We know that the acceleration of the ball is constant, this means that the motion is an uniformly accelerated motion and hence we can use one of the following equations:
[tex]\begin{gathered} a=\frac{v_f-v_0}{t} \\ \Delta x=v_0t+\frac{1}{2}at^2 \\ v_f^2-v_0^2=2a\Delta x \end{gathered}[/tex]
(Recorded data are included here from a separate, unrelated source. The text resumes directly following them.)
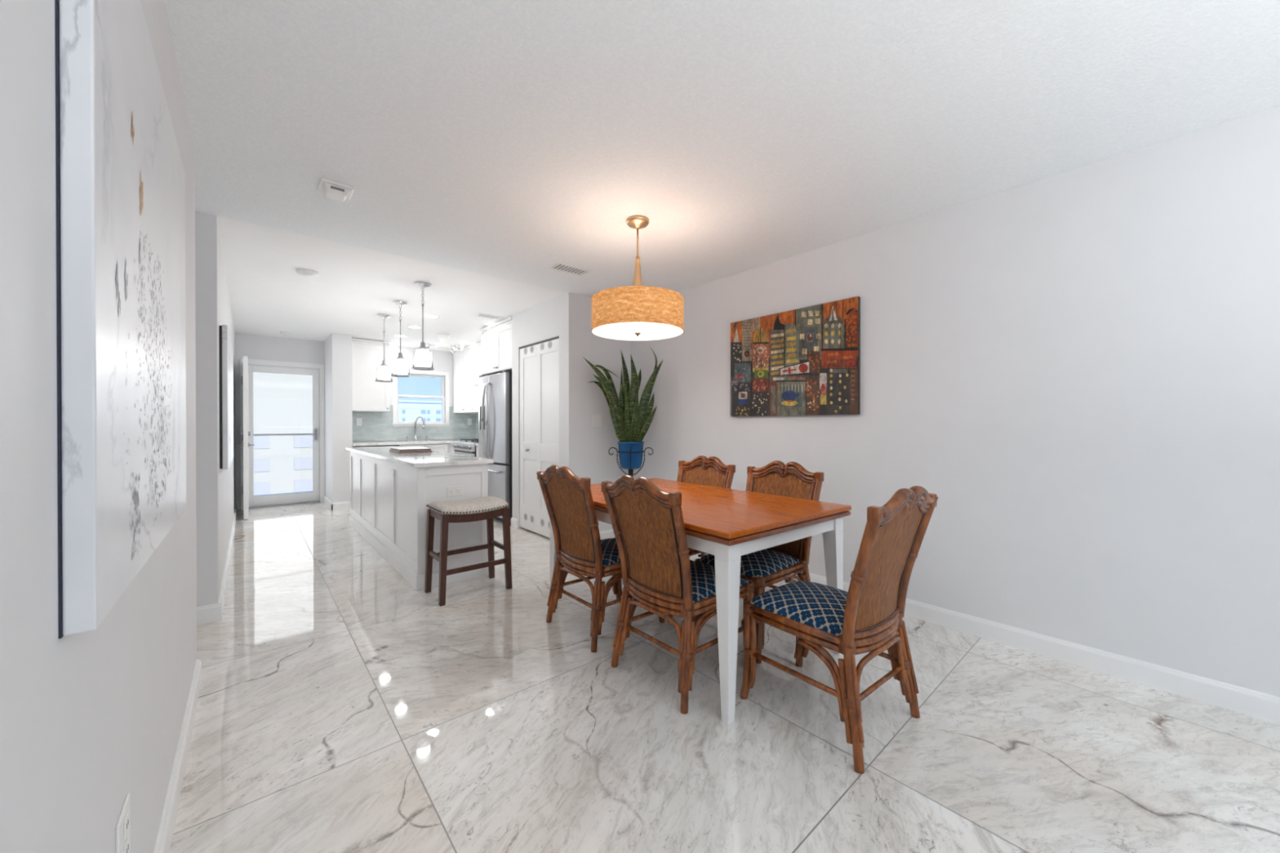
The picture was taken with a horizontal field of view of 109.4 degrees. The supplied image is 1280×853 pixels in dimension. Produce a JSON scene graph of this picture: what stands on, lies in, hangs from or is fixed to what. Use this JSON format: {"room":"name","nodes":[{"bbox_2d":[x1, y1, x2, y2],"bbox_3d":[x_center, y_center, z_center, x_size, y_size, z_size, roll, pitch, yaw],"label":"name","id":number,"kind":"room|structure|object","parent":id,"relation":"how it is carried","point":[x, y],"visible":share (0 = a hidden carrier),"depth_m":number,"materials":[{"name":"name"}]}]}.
{"room":"dining room","nodes":[
{"label":"dining room","id":0,"kind":"room"},
{"bbox_2d":[0,0,196,852],"bbox_3d":[0.232,-0.036,-0.646,0.120,2.448,7.120,0,0,-41],"label":"wall","id":1,"kind":"structure","parent":0,"point":[89,720],"depth_m":0.56,"materials":[{"name":"paint"}]},
{"bbox_2d":[54,0,186,639],"bbox_3d":[-1.105,-0.272,1.021,0.033,1.085,1.140,0,0,-41],"label":"abstract painting","id":2,"kind":"object","parent":1,"relation":"attached to","point":[120,175],"visible":1,"depth_m":0.68,"materials":[{"name":"white paint"}]},
{"bbox_2d":[115,792,130,852],"bbox_3d":[-0.982,0.785,0.864,0.008,0.116,0.100,0,0,-41],"label":"outlet","id":3,"kind":"object","parent":1,"relation":"attached to","point":[122,827],"visible":1,"depth_m":0.86,"materials":[{"name":"white plastic"}]},
{"bbox_2d":[123,812,128,839],"bbox_3d":[-0.980,0.761,0.865,0.003,0.032,0.032,0,0,-41],"label":"socket","id":4,"kind":"object","parent":3,"relation":"attached to","point":[126,817],"depth_m":0.86,"materials":[{"name":"white plastic"}]},
{"bbox_2d":[124,836,128,852],"bbox_3d":[-0.980,0.809,0.866,0.003,0.032,0.032,0,0,-41],"label":"socket","id":5,"kind":"object","parent":3,"relation":"attached to","point":[126,840],"depth_m":0.86,"materials":[{"name":"white plastic"}]},
{"bbox_2d":[153,658,201,852],"bbox_3d":[0.244,1.137,-0.551,0.016,0.102,7.000,0,0,-41],"label":"baseboard","id":6,"kind":"structure","parent":1,"relation":"attached to","point":[163,842],"depth_m":1.45,"materials":[{"name":"paint"}]},
{"bbox_2d":[195,211,235,607],"bbox_3d":[-4.895,-0.059,3.884,2.055,2.456,4.765,0,0,-41],"label":"wall","id":7,"kind":"structure","parent":0,"point":[215,486],"depth_m":2.73,"materials":[{"name":"paint"}]},
{"bbox_2d":[196,503,236,625],"bbox_3d":[-4.831,1.118,3.827,2.071,0.102,4.621,0,0,-41],"label":"baseboard","id":8,"kind":"structure","parent":7,"relation":"attached to","point":[212,612],"depth_m":2.75,"materials":[{"name":"paint"}]},
{"bbox_2d":[218,324,233,469],"bbox_3d":[-3.136,-0.193,3.448,0.041,0.937,1.360,0,0,-41],"label":"painting","id":9,"kind":"object","parent":7,"relation":"attached to","point":[226,358],"visible":1,"depth_m":2.94,"materials":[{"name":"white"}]},
{"bbox_2d":[236,355,254,519],"bbox_3d":[-5.188,0.139,5.971,0.175,2.018,0.939,0,0,-41],"label":"door","id":10,"kind":"structure","parent":7,"relation":"in","point":[245,433],"depth_m":5.62,"materials":[{"name":"paint"}]},
{"bbox_2d":[235,333,324,510],"bbox_3d":[-5.253,-0.071,6.654,1.020,2.456,0.100,0,0,-41],"label":"wall","id":11,"kind":"structure","parent":0,"point":[257,347],"depth_m":6.49,"materials":[{"name":"paint"}]},
{"bbox_2d":[240,358,324,509],"bbox_3d":[-5.228,0.104,6.664,0.969,2.105,0.117,0,0,-41],"label":"trim","id":12,"kind":"structure","parent":11,"relation":"attached to","point":[251,362],"depth_m":6.86,"materials":[{"name":"paint"}]},
{"bbox_2d":[248,501,319,509],"bbox_3d":[-5.222,1.150,6.666,0.845,0.014,0.130,0,0,-41],"label":"trim","id":13,"kind":"structure","parent":11,"relation":"attached to","point":[310,502],"depth_m":6.62,"materials":[{"name":"silver metal"}]},
{"bbox_2d":[324,333,352,502],"bbox_3d":[-4.494,-0.071,6.734,0.235,2.456,0.970,0,0,-41],"label":"wall partition","id":14,"kind":"structure","parent":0,"point":[337,347],"depth_m":6.38,"materials":[{"name":"paint"}]},
{"bbox_2d":[323,495,350,510],"bbox_3d":[-4.455,1.106,6.683,0.251,0.102,0.866,0,0,-41],"label":"baseboard","id":15,"kind":"structure","parent":14,"relation":"attached to","point":[345,504],"depth_m":6.37,"materials":[{"name":"paint"}]},
{"bbox_2d":[368,345,460,445],"bbox_3d":[-3.765,-0.075,7.593,1.990,2.456,0.120,0,0,-41],"label":"wall","id":16,"kind":"structure","parent":0,"point":[442,361],"depth_m":7.74,"materials":[{"name":"paint"}]},
{"bbox_2d":[351,337,390,412],"bbox_3d":[-4.147,-0.760,6.915,0.525,1.062,0.394,0,0,-41],"label":"upper cabinet","id":17,"kind":"object","parent":16,"relation":"attached to","point":[370,395],"visible":0.66,"depth_m":6.78,"materials":[{"name":"white paint"}]},
{"bbox_2d":[391,368,449,426],"bbox_3d":[-3.679,-0.467,7.629,0.898,0.936,0.134,0,0,-41],"label":"window","id":18,"kind":"structure","parent":16,"relation":"in","point":[396,423],"depth_m":7.63,"materials":[{"name":"paint"}]},
{"bbox_2d":[451,348,475,413],"bbox_3d":[-2.940,-0.764,7.826,0.426,1.062,0.560,0,0,-41],"label":"upper cabinet","id":19,"kind":"object","parent":16,"relation":"attached to","point":[459,382],"visible":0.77,"depth_m":7.72,"materials":[{"name":"white paint"}]},
{"bbox_2d":[351,404,478,441],"bbox_3d":[-3.024,-0.056,6.734,1.989,0.575,2.150,0,0,-41],"label":"backsplash","id":20,"kind":"structure","parent":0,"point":[376,426],"depth_m":7.42,"materials":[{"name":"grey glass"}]},
{"bbox_2d":[356,417,362,426],"bbox_3d":[-4.334,-0.070,7.005,0.072,0.116,0.008,0,0,-41],"label":"outlet","id":21,"kind":"object","parent":20,"relation":"attached to","point":[359,420],"visible":1,"depth_m":7.01,"materials":[{"name":"white plastic"}]},
{"bbox_2d":[467,418,471,425],"bbox_3d":[-3.046,-0.085,8.114,0.072,0.116,0.008,0,0,-41],"label":"outlet","id":22,"kind":"object","parent":20,"relation":"attached to","point":[469,420],"visible":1,"depth_m":8.11,"materials":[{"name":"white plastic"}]},
{"bbox_2d":[511,293,631,531],"bbox_3d":[-0.795,-0.064,5.077,0.775,2.456,1.240,0,0,-41],"label":"wall","id":23,"kind":"structure","parent":0,"point":[584,447],"depth_m":4.56,"materials":[{"name":"paint"}]},
{"bbox_2d":[519,336,559,348],"bbox_3d":[-1.071,-0.893,4.846,0.040,0.014,0.895,0,0,-41],"label":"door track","id":24,"kind":"structure","parent":23,"relation":"attached to","point":[557,337],"depth_m":4.81,"materials":[{"name":"metal"}]},
{"bbox_2d":[520,337,559,537],"bbox_3d":[-1.086,0.132,4.837,0.074,2.025,0.879,0,0,-41],"label":"door","id":25,"kind":"structure","parent":23,"relation":"in","point":[540,362],"depth_m":4.86,"materials":[{"name":"paint"}]},
{"bbox_2d":[591,414,601,426],"bbox_3d":[-0.435,-0.059,4.561,0.118,0.116,0.011,0,0,-41],"label":"light switch","id":26,"kind":"object","parent":23,"relation":"attached to","point":[596,419],"visible":1,"depth_m":4.56,"materials":[{"name":"white plastic"}]},
{"bbox_2d":[164,0,1279,351],"bbox_3d":[-1.006,-1.335,2.005,5.500,0.128,12.760,0,0,-41],"label":"ceiling","id":27,"kind":"structure","parent":0,"point":[508,140],"depth_m":1.90,"materials":[{"name":"white paint"}]},
{"bbox_2d":[280,331,290,335],"bbox_3d":[-4.899,-1.280,6.267,0.120,0.034,0.120,0,0,-41],"label":"ceiling disc","id":28,"kind":"object","parent":27,"relation":"attached to","point":[281,332],"visible":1,"depth_m":6.24,"materials":[{"name":"white plastic"}]},
{"bbox_2d":[296,268,318,277],"bbox_3d":[-2.760,-1.270,3.767,0.150,0.034,0.150,0,0,-41],"label":"ceiling disc","id":29,"kind":"object","parent":27,"relation":"attached to","point":[303,272],"visible":1,"depth_m":3.73,"materials":[{"name":"white plastic"}]},
{"bbox_2d":[317,177,354,201],"bbox_3d":[-1.624,-1.252,2.423,0.150,0.042,0.150,0,0,-41],"label":"smoke detector","id":30,"kind":"object","parent":27,"relation":"attached to","point":[329,188],"visible":1,"depth_m":2.39,"materials":[{"name":"white plastic"}]},
{"bbox_2d":[374,313,393,382],"bbox_3d":[-2.975,-0.908,5.274,0.184,0.771,0.184,0,0,-41],"label":"glass pendant","id":31,"kind":"object","parent":27,"relation":"hanging from","point":[384,369],"visible":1,"depth_m":5.25,"materials":[{"name":"white glass"}]},
{"bbox_2d":[390,300,410,377],"bbox_3d":[-2.485,-0.905,4.706,0.184,0.771,0.184,0,0,-41],"label":"glass pendant","id":32,"kind":"object","parent":27,"relation":"hanging from","point":[400,363],"visible":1,"depth_m":4.68,"materials":[{"name":"white glass"}]},
{"bbox_2d":[393,334,407,337],"bbox_3d":[-3.434,-1.296,6.500,0.170,0.006,0.170,0,0,-41],"label":"recessed light","id":33,"kind":"object","parent":27,"relation":"in","point":[397,335],"visible":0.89,"depth_m":6.48,"materials":[{"name":"white"}]},
{"bbox_2d":[407,325,422,328],"bbox_3d":[-2.936,-1.293,5.907,0.170,0.006,0.170,0,0,-41],"label":"recessed light","id":34,"kind":"object","parent":27,"relation":"in","point":[410,326],"visible":1,"depth_m":5.89,"materials":[{"name":"white"}]},
{"bbox_2d":[411,281,434,370],"bbox_3d":[-1.963,-0.903,4.100,0.184,0.771,0.184,0,0,-41],"label":"glass pendant","id":35,"kind":"object","parent":27,"relation":"hanging from","point":[422,353],"visible":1,"depth_m":4.07,"materials":[{"name":"white glass"}]},
{"bbox_2d":[423,314,439,318],"bbox_3d":[-2.441,-1.290,5.316,0.170,0.006,0.170,0,0,-41],"label":"recessed light","id":36,"kind":"object","parent":27,"relation":"in","point":[431,316],"visible":1,"depth_m":5.31,"materials":[{"name":"white plastic"}]},
{"bbox_2d":[425,333,462,352],"bbox_3d":[-2.789,-1.187,6.416,0.476,0.222,0.340,0,0,-41],"label":"ceiling spotlight","id":37,"kind":"object","parent":27,"relation":"attached to","point":[442,344],"visible":0.91,"depth_m":6.37,"materials":[{"name":"white plastic"}]},
{"bbox_2d":[474,313,503,319],"bbox_3d":[-1.770,-1.290,5.320,0.300,0.011,0.140,0,0,-41],"label":"ceiling vent","id":38,"kind":"object","parent":27,"relation":"in","point":[482,315],"visible":1,"depth_m":5.31,"materials":[{"name":"white plastic"}]},
{"bbox_2d":[484,322,494,325],"bbox_3d":[-1.880,-1.292,5.714,0.170,0.006,0.170,0,0,-41],"label":"recessed light","id":39,"kind":"object","parent":27,"relation":"in","point":[485,323],"visible":0.65,"depth_m":5.69,"materials":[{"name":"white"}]},
{"bbox_2d":[547,262,591,276],"bbox_3d":[-0.570,-1.275,3.681,0.320,0.011,0.160,0,0,-41],"label":"ceiling vent","id":40,"kind":"object","parent":27,"relation":"in","point":[558,266],"visible":1,"depth_m":3.67,"materials":[{"name":"white plastic"}]},
{"bbox_2d":[591,215,684,340],"bbox_3d":[-0.015,-0.916,2.808,0.568,0.716,0.568,0,0,-41],"label":"drum pendant","id":41,"kind":"object","parent":27,"relation":"hanging from","point":[636,312],"visible":1,"depth_m":2.60,"materials":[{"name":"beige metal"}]},
{"bbox_2d":[591,322,683,340],"bbox_3d":[-0.015,-0.584,2.810,0.562,0.010,0.562,0,0,-41],"label":"diffuser","id":42,"kind":"object","parent":41,"relation":"attached to","point":[614,331],"depth_m":2.75,"materials":[{"name":"white glass"}]},
{"bbox_2d":[169,502,1279,852],"bbox_3d":[-1.006,1.237,2.016,5.500,0.120,12.760,0,0,-41],"label":"floor","id":43,"kind":"structure","parent":0,"point":[341,708],"depth_m":1.71,"materials":[{"name":"stone"}]},
{"bbox_2d":[352,444,399,447],"bbox_3d":[-4.035,0.717,6.852,0.600,0.878,0.606,0,0,-41],"label":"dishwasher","id":44,"kind":"object","parent":43,"relation":"on","point":[385,445],"visible":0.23,"depth_m":6.60,"materials":[{"name":"metal"}]},
{"bbox_2d":[349,451,488,590],"bbox_3d":[-2.332,0.726,4.494,0.530,0.880,2.872,0,0,-41],"label":"kitchen island","id":45,"kind":"object","parent":43,"relation":"on","point":[388,500],"visible":0.84,"depth_m":3.53,"materials":[{"name":"white paint"}]},
{"bbox_2d":[346,445,493,467],"bbox_3d":[-2.340,0.270,4.509,0.584,0.032,2.956,0,0,-41],"label":"island countertop","id":46,"kind":"structure","parent":45,"relation":"on","point":[433,459],"depth_m":3.76,"materials":[{"name":"stone"}]},
{"bbox_2d":[389,446,431,453],"bbox_3d":[-2.304,0.234,4.551,0.298,0.039,0.398,0,0,-41],"label":"serving tray","id":47,"kind":"object","parent":46,"relation":"on","point":[418,449],"visible":0.99,"depth_m":4.43,"materials":[{"name":"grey wood"}]},
{"bbox_2d":[446,485,462,496],"bbox_3d":[-1.399,0.488,3.427,0.116,0.072,0.008,0,0,-41],"label":"outlet","id":48,"kind":"object","parent":45,"relation":"attached to","point":[451,491],"visible":1,"depth_m":3.42,"materials":[{"name":"white plastic"}]},
{"bbox_2d":[400,444,448,453],"bbox_3d":[-3.537,0.718,7.279,0.700,0.873,0.649,0,0,-41],"label":"base cabinet","id":49,"kind":"object","parent":43,"relation":"on","point":[437,447],"visible":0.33,"depth_m":7.16,"materials":[{"name":"white paint"}]},
{"bbox_2d":[446,443,450,453],"bbox_3d":[-3.031,0.713,7.748,0.670,0.878,0.600,0,0,-41],"label":"base cabinet","id":50,"kind":"object","parent":43,"relation":"on","point":[449,444],"visible":0.04,"depth_m":7.31,"materials":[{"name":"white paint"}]},
{"bbox_2d":[352,440,465,446],"bbox_3d":[-3.405,0.256,7.170,1.977,0.038,0.968,0,0,-41],"label":"countertop","id":51,"kind":"structure","parent":50,"relation":"on","point":[429,442],"depth_m":6.95,"materials":[{"name":"stone"}]},
{"bbox_2d":[413,416,424,440],"bbox_3d":[-3.635,0.031,7.486,0.185,0.409,0.085,0,0,-1],"label":"faucet","id":52,"kind":"object","parent":51,"relation":"on","point":[418,417],"visible":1,"depth_m":7.46,"materials":[{"name":"silver metal"}]},
{"bbox_2d":[450,444,454,453],"bbox_3d":[-2.697,0.715,7.391,0.640,0.878,0.375,0,0,-41],"label":"filler panel","id":53,"kind":"object","parent":43,"relation":"on","point":[452,451],"visible":0.02,"depth_m":7.24,"materials":[{"name":"white paint"}]},
{"bbox_2d":[453,438,478,456],"bbox_3d":[-2.385,0.676,6.905,0.721,0.960,0.760,0,0,-41],"label":"gas range","id":54,"kind":"object","parent":43,"relation":"on","point":[468,447],"visible":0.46,"depth_m":6.67,"materials":[{"name":"metal"}]},
{"bbox_2d":[456,440,478,444],"bbox_3d":[-2.354,0.241,6.930,0.640,0.020,0.760,0,0,-41],"label":"cooktop","id":55,"kind":"object","parent":54,"relation":"in","point":[466,442],"depth_m":6.77,"materials":[{"name":"metal"}]},
{"bbox_2d":[424,496,511,606],"bbox_3d":[-1.225,0.849,3.245,0.502,0.645,0.355,0,0,-41],"label":"bar stool","id":56,"kind":"object","parent":43,"relation":"on","point":[488,508],"visible":1,"depth_m":3.19,"materials":[{"name":"brown wood"}]},
{"bbox_2d":[427,496,509,514],"bbox_3d":[-1.225,0.560,3.244,0.470,0.067,0.344,0,0,-41],"label":"seat cushion","id":57,"kind":"object","parent":56,"relation":"on","point":[486,504],"depth_m":3.15,"materials":[{"name":"beige fabric"}]},
{"bbox_2d":[475,446,478,457],"bbox_3d":[-1.943,0.719,6.477,0.686,0.878,0.455,0,0,-41],"label":"base cabinet","id":58,"kind":"object","parent":43,"relation":"on","point":[477,447],"visible":0.12,"depth_m":6.41,"materials":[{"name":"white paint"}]},
{"bbox_2d":[480,333,487,375],"bbox_3d":[-1.813,-0.034,6.267,0.765,2.385,0.022,0,0,-41],"label":"gable panel","id":59,"kind":"object","parent":43,"relation":"on","point":[481,334],"visible":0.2,"depth_m":6.02,"materials":[{"name":"white paint"}]},
{"bbox_2d":[478,370,511,524],"bbox_3d":[-1.587,0.248,5.881,0.897,1.825,0.830,0,0,-41],"label":"refrigerator","id":60,"kind":"object","parent":43,"relation":"on","point":[495,390],"visible":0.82,"depth_m":5.47,"materials":[{"name":"metal"}]},
{"bbox_2d":[536,464,664,652],"bbox_3d":[-0.230,0.695,2.690,0.627,0.963,0.512,0,0,-41],"label":"rattan chair","id":61,"kind":"object","parent":43,"relation":"on","point":[580,548],"visible":0.91,"depth_m":2.50,"materials":[{"name":"rattan"},{"name":"woven cane"},{"name":"fabric"}]},
{"bbox_2d":[600,537,620,566],"bbox_3d":[-0.173,0.739,2.738,0.452,0.074,0.435,0,0,-41],"label":"seat cushion","id":62,"kind":"object","parent":61,"relation":"on","point":[610,557],"depth_m":2.57,"materials":[{"name":"fabric"}]},
{"bbox_2d":[608,447,653,537],"bbox_3d":[-0.068,0.684,4.337,0.387,0.969,0.386,0,0,-41],"label":"plant stand","id":63,"kind":"object","parent":43,"relation":"on","point":[630,471],"visible":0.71,"depth_m":4.35,"materials":[{"name":"metal"}]},
{"bbox_2d":[582,347,663,469],"bbox_3d":[-0.170,-0.197,4.337,0.756,1.200,0.256,0,0,-10],"label":"potted plant","id":64,"kind":"object","parent":63,"relation":"on","point":[631,420],"visible":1,"depth_m":4.30,"materials":[{"name":"green plant"}]},
{"bbox_2d":[600,474,756,714],"bbox_3d":[0.193,0.697,2.189,0.627,0.963,0.512,0,0,-41],"label":"rattan chair","id":65,"kind":"object","parent":43,"relation":"on","point":[647,522],"visible":0.98,"depth_m":2.01,"materials":[{"name":"rattan"},{"name":"woven cane"},{"name":"fabric"}]},
{"bbox_2d":[689,560,750,602],"bbox_3d":[0.250,0.741,2.238,0.452,0.074,0.435,0,0,-41],"label":"seat cushion","id":66,"kind":"object","parent":65,"relation":"on","point":[703,575],"depth_m":2.12,"materials":[{"name":"fabric"}]},
{"bbox_2d":[550,478,851,724],"bbox_3d":[0.233,0.791,2.657,0.965,0.766,1.560,0,0,-39],"label":"dining table","id":67,"kind":"object","parent":43,"relation":"on","point":[727,524],"visible":0.56,"depth_m":2.04,"materials":[{"name":"brown wood"}]},
{"bbox_2d":[667,455,735,622],"bbox_3d":[0.267,0.694,3.085,0.627,0.963,0.512,0,0,-41],"label":"rattan chair","id":68,"kind":"object","parent":43,"relation":"on","point":[703,470],"visible":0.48,"depth_m":3.22,"materials":[{"name":"rattan"},{"name":"woven cane"},{"name":"fabric"}]},
{"bbox_2d":[694,460,823,663],"bbox_3d":[0.675,0.696,2.611,0.627,0.963,0.512,0,0,-41],"label":"rattan chair","id":69,"kind":"object","parent":43,"relation":"on","point":[766,567],"visible":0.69,"depth_m":2.58,"materials":[{"name":"rattan wood"},{"name":"woven cane"},{"name":"fabric"}]},
{"bbox_2d":[697,548,799,577],"bbox_3d":[0.619,0.740,2.563,0.452,0.074,0.435,0,0,-41],"label":"seat cushion","id":70,"kind":"object","parent":69,"relation":"on","point":[764,563],"depth_m":2.43,"materials":[{"name":"fabric"}]},
{"bbox_2d":[740,485,937,773],"bbox_3d":[0.801,0.699,1.868,0.512,0.963,0.627,0,0,-38],"label":"rattan chair","id":71,"kind":"object","parent":43,"relation":"on","point":[868,617],"visible":1,"depth_m":1.70,"materials":[{"name":"rattan wood"},{"name":"woven cane"},{"name":"fabric"}]},
{"bbox_2d":[749,581,848,635],"bbox_3d":[0.755,0.742,1.926,0.435,0.074,0.452,0,0,-38],"label":"seat cushion","id":72,"kind":"object","parent":71,"relation":"on","point":[807,608],"depth_m":1.84,"materials":[{"name":"fabric"}]},
{"bbox_2d":[631,106,1279,697],"bbox_3d":[1.056,-0.058,3.616,0.120,2.456,12.500,0,0,-41],"label":"wall","id":73,"kind":"structure","parent":0,"point":[1081,366],"depth_m":2.26,"materials":[{"name":"paint"}]},
{"bbox_2d":[463,345,478,413],"bbox_3d":[-2.625,-0.763,7.461,0.426,1.062,0.400,0,0,-41],"label":"upper cabinet","id":74,"kind":"object","parent":73,"relation":"attached to","point":[469,350],"visible":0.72,"depth_m":7.35,"materials":[{"name":"white paint"}]},
{"bbox_2d":[472,342,480,386],"bbox_3d":[-2.245,-0.968,7.019,0.426,0.647,0.760,0,0,-41],"label":"upper cabinet","id":75,"kind":"object","parent":73,"relation":"attached to","point":[477,346],"visible":0.23,"depth_m":7.09,"materials":[{"name":"white paint"}]},
{"bbox_2d":[472,385,478,412],"bbox_3d":[-2.255,-0.435,7.013,0.448,0.410,0.756,0,0,-41],"label":"microwave","id":76,"kind":"object","parent":75,"relation":"attached to","point":[475,388],"visible":0.23,"depth_m":7.08,"materials":[{"name":"metal"}]},
{"bbox_2d":[480,316,511,375],"bbox_3d":[-1.513,-0.986,5.893,0.786,0.602,0.920,0,0,-41],"label":"upper cabinet","id":77,"kind":"object","parent":73,"relation":"attached to","point":[497,336],"visible":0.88,"depth_m":5.64,"materials":[{"name":"white paint"}]},
{"bbox_2d":[729,296,860,416],"bbox_3d":[1.116,-0.475,3.424,0.037,0.785,1.055,0,0,-41],"label":"painting","id":78,"kind":"object","parent":73,"relation":"attached to","point":[806,361],"visible":1,"depth_m":3.33,"materials":[{"name":"paint"}]},
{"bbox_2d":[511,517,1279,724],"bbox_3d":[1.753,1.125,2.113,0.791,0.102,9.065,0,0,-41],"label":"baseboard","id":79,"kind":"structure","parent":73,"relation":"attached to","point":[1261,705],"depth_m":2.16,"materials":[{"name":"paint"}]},
{"label":"outside","id":80,"kind":"structure","parent":0,"visible":0},
{"bbox_2d":[248,364,319,506],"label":"glass door","id":81,"kind":"structure","parent":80,"point":[282,403],"depth_m":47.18,"materials":[{"name":"white paint"}]},
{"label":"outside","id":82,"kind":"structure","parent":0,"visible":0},
{"bbox_2d":[398,400,442,421],"bbox_3d":[-77.020,1.718,165.972,50.800,21.500,13.000,0,0,-41],"label":"apartment building","id":83,"kind":"structure","parent":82,"point":[408,410],"depth_m":158.25,"materials":[{"name":"paint"}]},
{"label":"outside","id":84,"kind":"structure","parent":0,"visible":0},
{"bbox_2d":[253,490,312,496],"bbox_3d":[-4.990,1.241,8.094,9.000,0.120,1.630,0,0,-41],"label":"walkway","id":85,"kind":"structure","parent":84,"point":[312,491],"depth_m":8.00,"materials":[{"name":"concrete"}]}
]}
Now, in this case we know we want to know the time and we know:
• The initial velocity 5 m/s
,
• The acceleration -1.81 m/s²
,
• The change in position of the object -2 m
Comparing what we want and what we know we notice that we can use the second equation, plugging the values and solving for t we have:
[tex]\begin{gathered} -2=5t+\frac{1}{2}(-1.81)t^2 \\ -2=5t-0.905t^2 \\ 0.905t^2-5t-2=0 \\ \text{ Using the quadratic formula we have:} \\ t=\frac{-(-5)\pm\sqrt{(-5)^2-4(0.905)(-2)}}{2(0.905)} \\ t=\frac{5\pm\sqrt{32.24}}{1.81} \\ \text{ Then:} \\ t=\frac{5+\sqrt{32.24}}{1.81}=5.90 \\ \text{ or} \\ t=\frac{5-\sqrt{32.24}}{1.81}=-0.37 \end{gathered}[/tex]
Choosing the positive solution (since the time is always positive) we conclude that it takes 5.90 s for the ball to be two meters to the left from where it started.